It was determined that a ring laser gyro exhibits a phenomenon referred to as lock-in. Lock-in is the inability of a ring laser gyro to detect motion below a low rotational rate threshold. To avoid lock-in at a low rotation rate, a ring laser gyro has been mechanically vibrated, or dithered, about its input axis. To remove this unwanted signal and to minimize data latency, dither stripping techniques have been employed in a dither stripper.

In the dither stripping technique, the angular deflection of the ring laser gyro, due to dither, is measured by digitizing voltage from a piezo-electric element mounted on the gyro dither spring. [Typically referred to as the dither pickoff, or DPO, dither pickoff voltage is data that represents actual dither angular deflection, ThetaD.] Dither pickoff voltage, DPO, is used as a reference signal in calculations to determine the gyro dither motion, ThetaD.
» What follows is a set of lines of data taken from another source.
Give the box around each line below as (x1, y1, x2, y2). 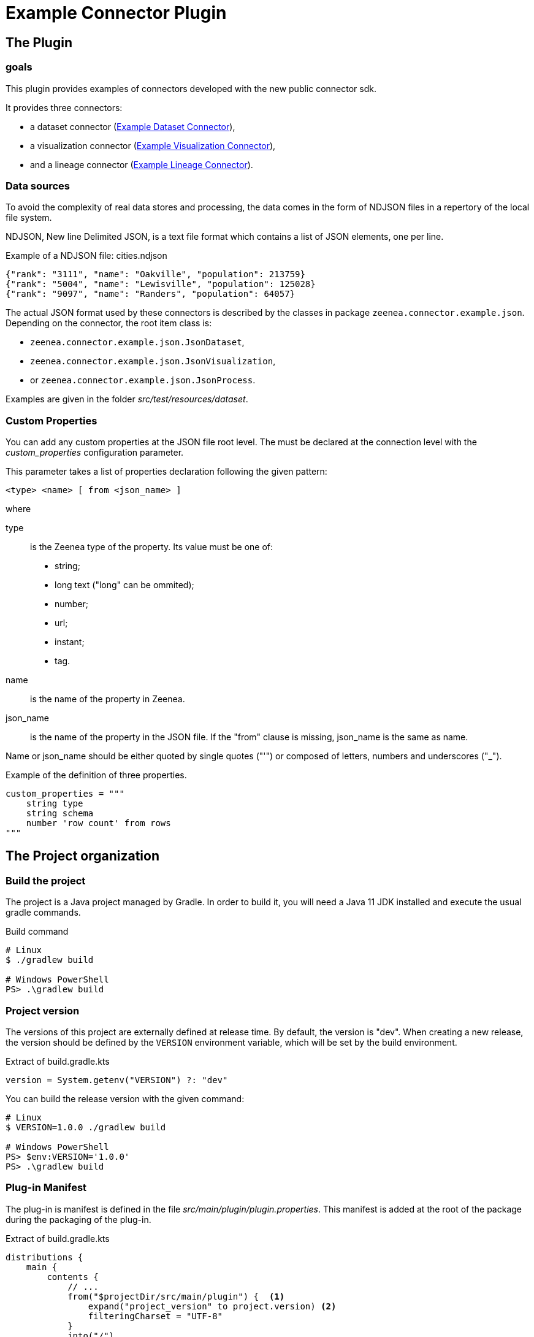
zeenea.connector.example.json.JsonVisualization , (30, 356, 276, 367)
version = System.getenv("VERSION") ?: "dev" (6, 1075, 228, 1086)
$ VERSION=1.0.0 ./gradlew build (6, 1122, 166, 1133)
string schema (26, 808, 94, 819)
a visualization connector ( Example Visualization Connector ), (30, 140, 276, 151)
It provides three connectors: (6, 102, 123, 113)
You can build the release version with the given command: (6, 1094, 245, 1105)
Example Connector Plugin (6, 2, 227, 23)
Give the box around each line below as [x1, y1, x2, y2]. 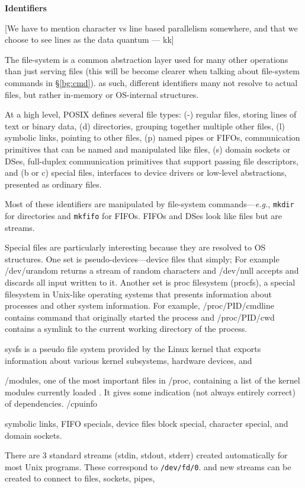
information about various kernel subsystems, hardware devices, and [5, 354, 252, 366]
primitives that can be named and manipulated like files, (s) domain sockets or [5, 142, 291, 155]
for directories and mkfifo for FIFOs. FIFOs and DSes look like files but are [5, 209, 282, 221]
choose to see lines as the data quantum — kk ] [5, 33, 174, 46]
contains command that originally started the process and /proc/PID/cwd [5, 310, 275, 323]
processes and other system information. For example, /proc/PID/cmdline [5, 299, 274, 312]
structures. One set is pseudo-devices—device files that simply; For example [5, 252, 280, 265]
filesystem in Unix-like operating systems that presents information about [5, 287, 272, 300]
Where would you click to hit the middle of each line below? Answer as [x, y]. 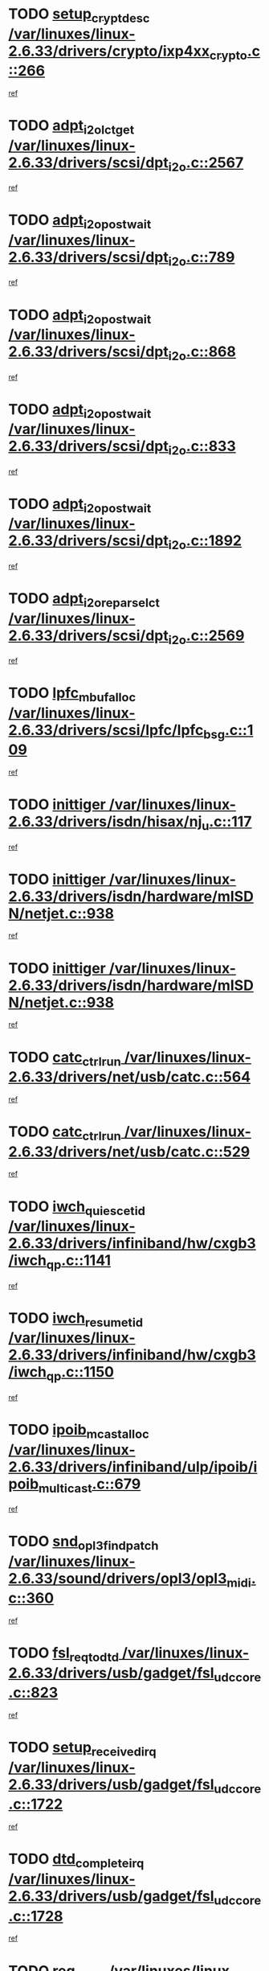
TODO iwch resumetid [75, 1319]
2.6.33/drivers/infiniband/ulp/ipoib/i [133, 1466]
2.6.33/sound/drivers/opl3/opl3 [118, 1578]
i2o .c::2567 [206, 164]
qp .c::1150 [80, 1374]
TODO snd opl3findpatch [84, 1543]
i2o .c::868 [202, 353]
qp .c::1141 [78, 1262]
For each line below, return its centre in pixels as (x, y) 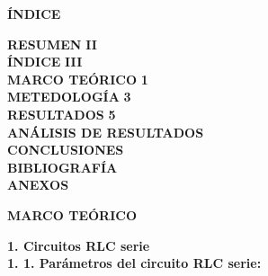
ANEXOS (38, 185)
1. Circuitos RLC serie (79, 245)
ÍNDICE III (45, 62)
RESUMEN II (52, 44)
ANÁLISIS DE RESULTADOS (106, 132)
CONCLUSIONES (66, 150)
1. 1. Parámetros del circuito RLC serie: (134, 263)
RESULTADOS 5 (62, 114)
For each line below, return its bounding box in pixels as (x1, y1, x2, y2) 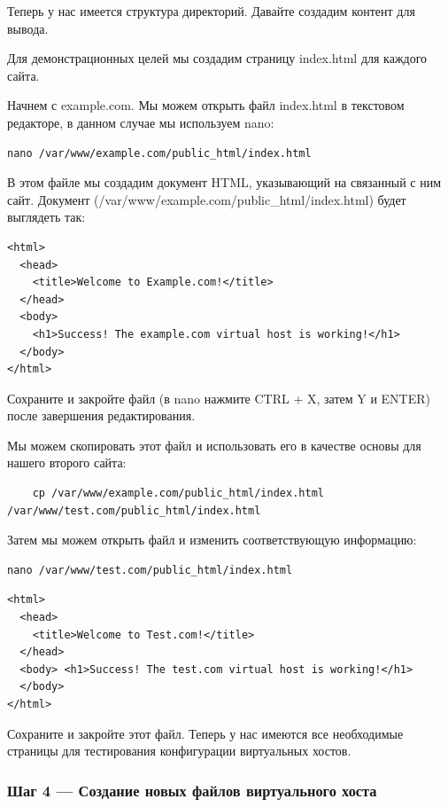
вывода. (7, 19, 49, 37)
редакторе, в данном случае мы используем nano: (7, 113, 274, 131)
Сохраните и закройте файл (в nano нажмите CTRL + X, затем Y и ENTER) (7, 388, 430, 407)
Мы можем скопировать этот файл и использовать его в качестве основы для (7, 435, 421, 454)
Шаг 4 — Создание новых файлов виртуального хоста (7, 779, 377, 801)
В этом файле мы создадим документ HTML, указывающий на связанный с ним (7, 173, 442, 192)
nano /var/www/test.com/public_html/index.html (7, 563, 293, 576)
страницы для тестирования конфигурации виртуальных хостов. (7, 741, 351, 760)
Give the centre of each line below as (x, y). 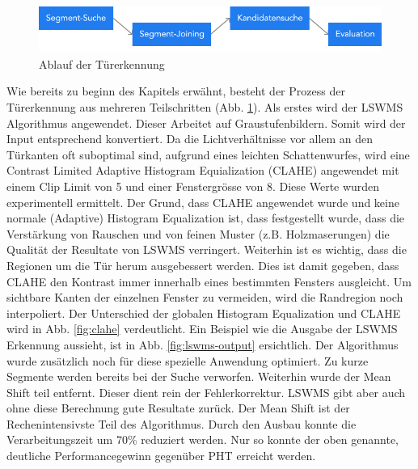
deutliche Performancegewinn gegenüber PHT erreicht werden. (161, 456)
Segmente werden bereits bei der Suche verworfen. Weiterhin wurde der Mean (199, 376)
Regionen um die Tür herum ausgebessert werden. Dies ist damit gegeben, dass (203, 265)
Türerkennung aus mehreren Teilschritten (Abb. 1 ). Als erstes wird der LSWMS (205, 107)
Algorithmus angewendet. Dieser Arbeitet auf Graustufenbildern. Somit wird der (206, 123)
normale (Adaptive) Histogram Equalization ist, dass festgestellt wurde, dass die (206, 218)
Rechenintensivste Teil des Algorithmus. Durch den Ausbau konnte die (182, 423)
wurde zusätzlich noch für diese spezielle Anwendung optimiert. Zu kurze (188, 360)
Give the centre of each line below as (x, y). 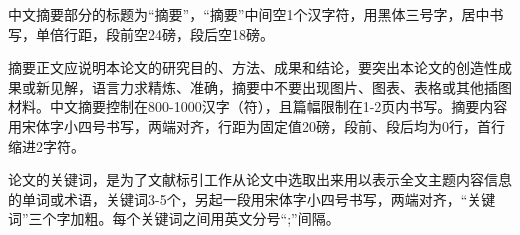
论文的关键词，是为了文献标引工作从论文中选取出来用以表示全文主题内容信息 (260, 179)
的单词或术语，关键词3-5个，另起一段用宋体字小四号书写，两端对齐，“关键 (252, 198)
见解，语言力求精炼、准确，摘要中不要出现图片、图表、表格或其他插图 (280, 86)
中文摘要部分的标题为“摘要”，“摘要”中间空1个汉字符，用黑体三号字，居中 (249, 14)
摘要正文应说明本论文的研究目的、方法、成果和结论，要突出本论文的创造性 (253, 67)
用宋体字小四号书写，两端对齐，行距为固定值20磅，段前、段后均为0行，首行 (256, 125)
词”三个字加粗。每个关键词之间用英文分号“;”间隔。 (174, 218)
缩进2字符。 (46, 145)
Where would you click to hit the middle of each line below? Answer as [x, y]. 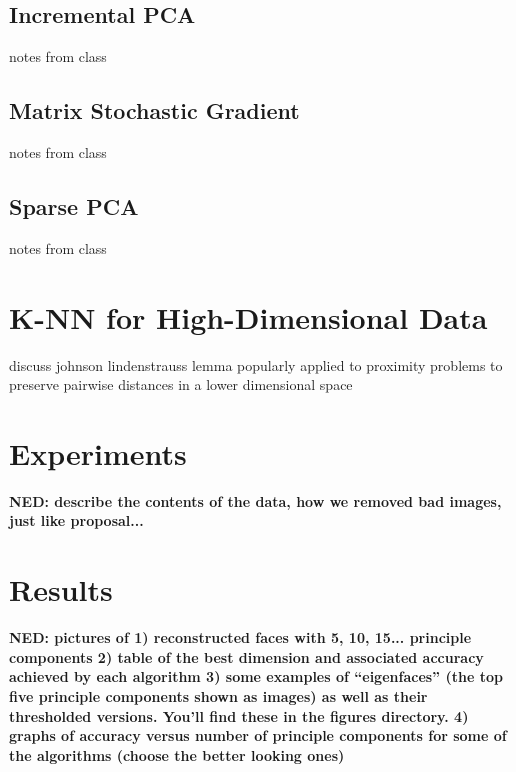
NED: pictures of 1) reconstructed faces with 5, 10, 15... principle [240, 637]
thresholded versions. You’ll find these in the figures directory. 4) [239, 715]
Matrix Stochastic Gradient [154, 110]
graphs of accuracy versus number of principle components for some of [258, 735]
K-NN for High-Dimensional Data [248, 316]
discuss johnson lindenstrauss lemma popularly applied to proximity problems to [256, 364]
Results [61, 589]
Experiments [98, 452]
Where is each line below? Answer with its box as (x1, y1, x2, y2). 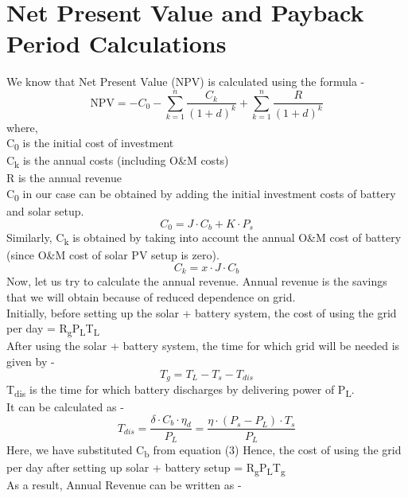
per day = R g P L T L (6, 320, 99, 338)
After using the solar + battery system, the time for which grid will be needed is (6, 337, 400, 354)
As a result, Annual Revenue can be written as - (6, 477, 242, 493)
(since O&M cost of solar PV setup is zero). (6, 247, 220, 263)
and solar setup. (6, 203, 84, 220)
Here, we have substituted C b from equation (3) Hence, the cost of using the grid (6, 441, 402, 460)
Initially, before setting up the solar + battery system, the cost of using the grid (6, 304, 397, 321)
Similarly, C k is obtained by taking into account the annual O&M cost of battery (6, 229, 402, 248)
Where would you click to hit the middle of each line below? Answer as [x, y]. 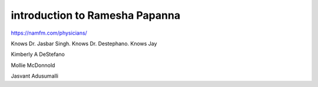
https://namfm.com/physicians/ [49, 33]
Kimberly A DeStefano [38, 54]
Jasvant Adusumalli [35, 76]
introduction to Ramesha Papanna [96, 15]
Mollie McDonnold [33, 65]
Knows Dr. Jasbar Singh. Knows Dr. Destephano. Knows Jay [84, 43]

A sampled single gyro angular deflection, ThetaG, is detected by an inertial measurement unit having a single ring laser gyro. ThetaG can be viewed as consisting of the base angular deflection, ThetaB, due to vehicle base motion, plus a dither angular deflection, ThetaD, that is due to the dither of the ring laser gyro. Thus
ThetaG=ThetaB+ThetaD,  Equation (1).

As shown in FIG. 1, a typical two-gain dither stripping algorithm is implemented in a prior art dither stripper 8, in an attempt to estimate ThetaD. In the dither stripper 8, a dither estimator 10 operates according to equation
ThetaDest=e*Alpha+f*Alphaprev,  Equation (2)
ThetaDest is the estimated dither angular deflection Values e and f are two calibrated dither stripper gains that are fed into dither estimator 10. Alpha is a sampled dither pickoff voltage, DPO. Alpha is fed into dither stripper 10. Alphaprev is a previously sampled dither pickoff voltage, DPO. Alphaprev is held in a memory of dither estimator 10.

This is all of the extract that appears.